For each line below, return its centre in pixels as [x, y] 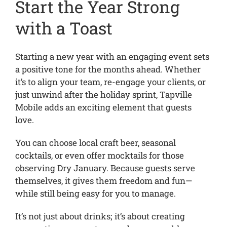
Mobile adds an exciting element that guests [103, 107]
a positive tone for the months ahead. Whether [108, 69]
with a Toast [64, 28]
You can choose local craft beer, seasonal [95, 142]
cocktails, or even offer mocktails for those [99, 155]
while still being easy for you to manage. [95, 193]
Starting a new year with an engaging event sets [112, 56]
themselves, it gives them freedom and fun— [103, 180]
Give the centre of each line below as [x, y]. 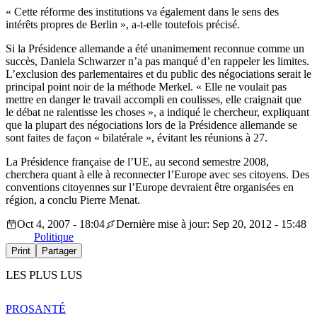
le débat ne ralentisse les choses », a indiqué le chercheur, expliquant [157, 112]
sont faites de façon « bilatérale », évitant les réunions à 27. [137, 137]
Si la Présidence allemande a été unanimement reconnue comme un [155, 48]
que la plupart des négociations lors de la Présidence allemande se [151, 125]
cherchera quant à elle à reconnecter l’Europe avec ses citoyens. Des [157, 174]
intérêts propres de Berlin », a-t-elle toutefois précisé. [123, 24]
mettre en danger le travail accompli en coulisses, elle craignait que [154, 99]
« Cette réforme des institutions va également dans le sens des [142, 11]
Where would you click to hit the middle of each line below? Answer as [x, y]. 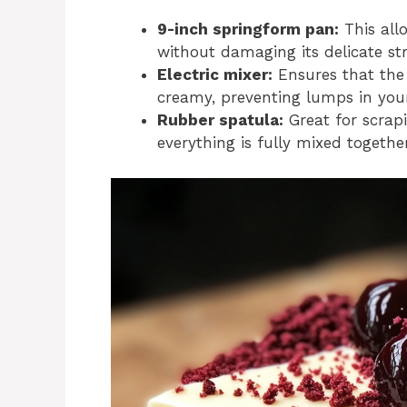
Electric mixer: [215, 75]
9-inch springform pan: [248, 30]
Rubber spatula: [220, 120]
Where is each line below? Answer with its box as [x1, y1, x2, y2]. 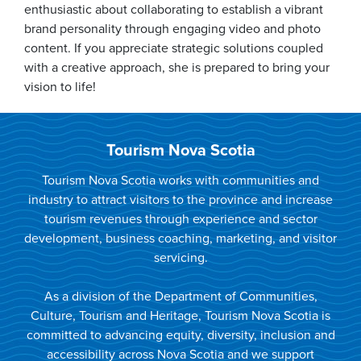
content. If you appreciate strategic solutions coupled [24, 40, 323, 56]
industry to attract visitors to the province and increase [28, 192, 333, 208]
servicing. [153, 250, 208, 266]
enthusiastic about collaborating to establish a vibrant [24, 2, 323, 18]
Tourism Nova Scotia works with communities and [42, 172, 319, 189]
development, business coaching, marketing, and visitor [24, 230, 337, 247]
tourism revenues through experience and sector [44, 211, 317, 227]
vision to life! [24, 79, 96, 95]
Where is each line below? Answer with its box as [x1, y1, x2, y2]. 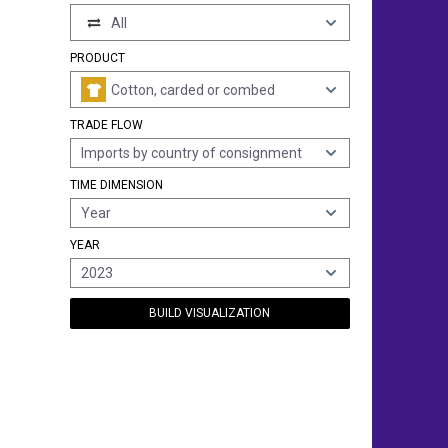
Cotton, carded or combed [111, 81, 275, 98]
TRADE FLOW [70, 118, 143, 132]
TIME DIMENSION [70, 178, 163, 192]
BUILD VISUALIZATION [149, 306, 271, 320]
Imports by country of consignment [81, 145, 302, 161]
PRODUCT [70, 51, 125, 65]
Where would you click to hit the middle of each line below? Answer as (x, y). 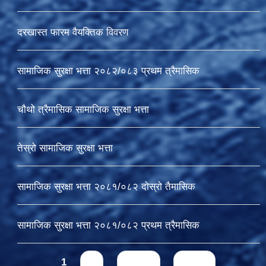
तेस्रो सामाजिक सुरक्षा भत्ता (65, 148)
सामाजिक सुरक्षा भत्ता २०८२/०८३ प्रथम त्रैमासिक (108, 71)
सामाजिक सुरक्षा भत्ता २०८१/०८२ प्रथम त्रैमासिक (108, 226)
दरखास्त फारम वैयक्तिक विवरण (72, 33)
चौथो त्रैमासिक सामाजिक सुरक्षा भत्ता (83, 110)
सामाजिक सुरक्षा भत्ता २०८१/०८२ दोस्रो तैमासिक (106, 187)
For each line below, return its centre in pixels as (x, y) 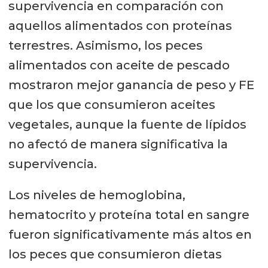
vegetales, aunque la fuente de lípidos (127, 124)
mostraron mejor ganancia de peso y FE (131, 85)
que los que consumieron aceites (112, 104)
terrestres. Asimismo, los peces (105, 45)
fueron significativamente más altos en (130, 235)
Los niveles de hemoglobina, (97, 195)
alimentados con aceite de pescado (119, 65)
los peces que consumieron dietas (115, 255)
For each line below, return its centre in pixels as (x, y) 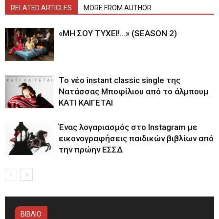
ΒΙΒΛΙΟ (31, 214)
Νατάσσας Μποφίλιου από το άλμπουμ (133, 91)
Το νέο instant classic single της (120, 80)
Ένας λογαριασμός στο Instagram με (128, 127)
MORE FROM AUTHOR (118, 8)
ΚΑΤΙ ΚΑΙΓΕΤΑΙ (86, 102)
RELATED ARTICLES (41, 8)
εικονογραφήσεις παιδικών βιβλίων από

□ □ □ □ □

_What you need to do_: For this exercise, reproduce the data above exactly from the line containing "चौथो त्रैमासिक सामाजिक" through its final line, both ends included, with no pictures in the copy.

_Reply_:
चौथो त्रैमासिक सामाजिक सुरक्षा भत्ता (83, 110)
सामाजिक सुरक्षा भत्ता २०८१/०८२ दोस्रो तैमासिक (106, 187)
For each line below, return its centre in pixels as (x, y) 
vegetales, aunque la fuente de lípidos (127, 124)
mostraron mejor ganancia de peso y FE (131, 85)
que los que consumieron aceites (112, 104)
terrestres. Asimismo, los peces (105, 45)
fueron significativamente más altos en (130, 235)
Los niveles de hemoglobina, (97, 195)
alimentados con aceite de pescado (119, 65)
los peces que consumieron dietas (115, 255)
For each line below, return its centre in pixels as (x, y) 
ΒΙΒΛΙΟ (31, 214)
Νατάσσας Μποφίλιου από το άλμπουμ (133, 91)
Το νέο instant classic single της (120, 80)
Ένας λογαριασμός στο Instagram με (128, 127)
MORE FROM AUTHOR (118, 8)
ΚΑΤΙ ΚΑΙΓΕΤΑΙ (86, 102)
RELATED ARTICLES (41, 8)
εικονογραφήσεις παιδικών βιβλίων από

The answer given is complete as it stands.